Senator Amy Klobuchar told Gorsuch he employed only “selective originalism”.[34] Gorsuch then replied to a question by Ranking Member Feinstein on the Equal Protection Clause by saying, “no one is looking to return us to horse and buggy days” and that “it matters not a whit that some of the drafters of the Fourteenth Amendment were racists. Because they were. Or sexists, because they were. The law they drafted promises equal protection of the laws to all persons. That’s what they wrote.”[34]

During Wednesday’s hearings, the Supreme Court unanimously reversed the Tenth Circuit in an Individuals with Disabilities Education Act case Gorsuch had not been involved in, although in 2008 he had written for a unanimous panel applying the same circuit precedent.[34] Still, Senate Minority Leader Chuck Schumer said this demonstrated “a continued, troubling pattern of Judge Gorsuch deciding against everyday Americans – even children who require special assistance at school.”[34]

After twenty hours of questioning over two days, observers viewed Gorsuch’s confirmation as inevitable.[34]

Full Senate:

Gorsuch must win a simple majority vote of the full Senate to be confirmed, but the opposition can prevent a vote from being held by the use of a filibuster, which requires a 60-vote super-majority to be defeated. At the time of the Gorsuch nomination, Republicans held 52 seats in the 100-seat chamber, as well as the potential tie-breaking vote in Vice President Mike Pence.[35] After nominating Gorsuch, President Trump called on the Senate to use the “nuclear option” and abolish the filibuster if its continued existence would prevent Gorsuch’s confirmation.[36] While many Republican Senators such as John McCain expressed reluctance about abolishing the filibuster, others such as John Cornyn argued that the GOP majority should reserve all options necessary to confirm Gorsuch.[35] Other political commentators have proposed that GOP Senate leadership adopt a strategic use of Standing Rule XIX to avoid the elimination of the filibuster.[37][38]
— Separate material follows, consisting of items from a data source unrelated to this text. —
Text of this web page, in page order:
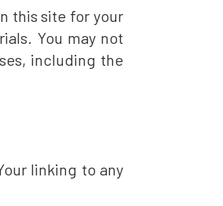
this site for your
You may not
including the
linking to any
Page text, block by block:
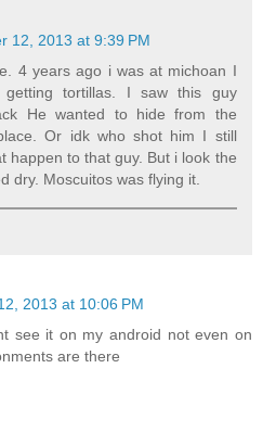
12, 2013 at 9:39 PM
4 years ago i was at michoan I
tortillas. I saw this guy
He wanted to hide from the
Or idk who shot him I still
happen to that guy. But i look the
dry. Moscuitos was flying it.
2013 at 10:06 PM
see it on my android not even on
are there

Democratic opposition focused on complaints saying that Scalia’s seat should have been filled by President Obama.[39][40] In addition, Democratic Senators Al Franken, Bernie Sanders, Elizabeth Warren and Kamala Harris criticized aspects of Gorsuch’s record, especially in relation to women’s rights, his perceived anti-trade union judgments, and opposition to campaign finance reform. Democratic senator Jeff Merkley said he would do “anything in his power” – including the power of filibustering – to oppose Gorsuch’s nomination.[41] Other Democratic Senators including Joe Manchin,[42] Heidi Heitkamp,[43] and Joe Donnelly support Gorsuch.[44] Senator Chris Coons has given mixed messages on cloture.[45]
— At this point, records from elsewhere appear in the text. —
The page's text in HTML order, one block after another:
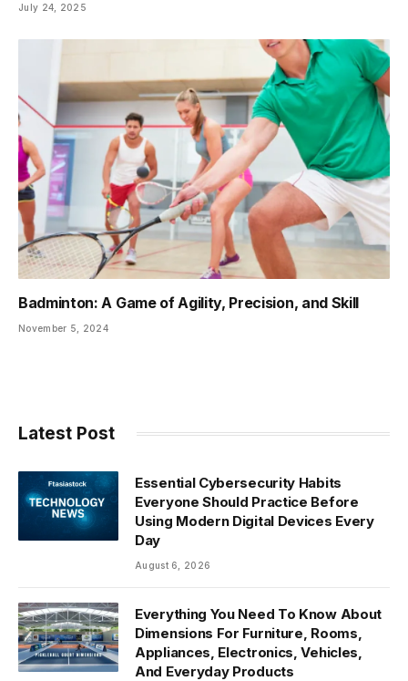
July 24, 2025
Badminton: A Game of Agility, Precision, and Skill
November 5, 2024
Latest Post
Essential Cybersecurity Habits
Everyone Should Practice Before
Using Modern Digital Devices Every
Day
August 6, 2026
Everything You Need To Know About
Dimensions For Furniture, Rooms,
Appliances, Electronics, Vehicles,
And Everyday Products

Norm Eisen, who was named by Obama to be Special Counsel for Ethics and Government Reform in the White House and Ambassador to the Czech Republic, has endorsed Gorsuch.[46] Eisen was a classmate of both Gorsuch and Obama at Harvard Law.[46] Neal Katyal, who served as Acting Solicitor General of the United States during the Obama Administration and who is currently a law professor at Georgetown University Law Center, has endorsed Gorsuch for approval to the Supreme Court.[47]

The National Rifle Association, the National Shooting Sports Foundation, the Second Amendment Foundation and other gun rights groups endorsed Gorsuch,[48][49][50] while Americans for Responsible Solutions, the Law Center to Prevent Gun Violence and other gun control proponents have opposed his nomination.[51][52] House Minority Leader Nancy Pelosi said Gorsuch “comes down on the side of felons over gun safety”. Politifact called her statement misleading and said that Gorsuch’s past rulings do not “demonstrate that he thinks more felons should be allowed guns than what is already permitted under the law”.[53]

The American Civil Liberties Union raised concerns about Gorsuch’s respect for disability rights.[54] The Secular Coalition for America, Freedom from Religion Foundation and Union for Reform Judaism all voiced strong concerns with Gorsuch’s nomination.[55]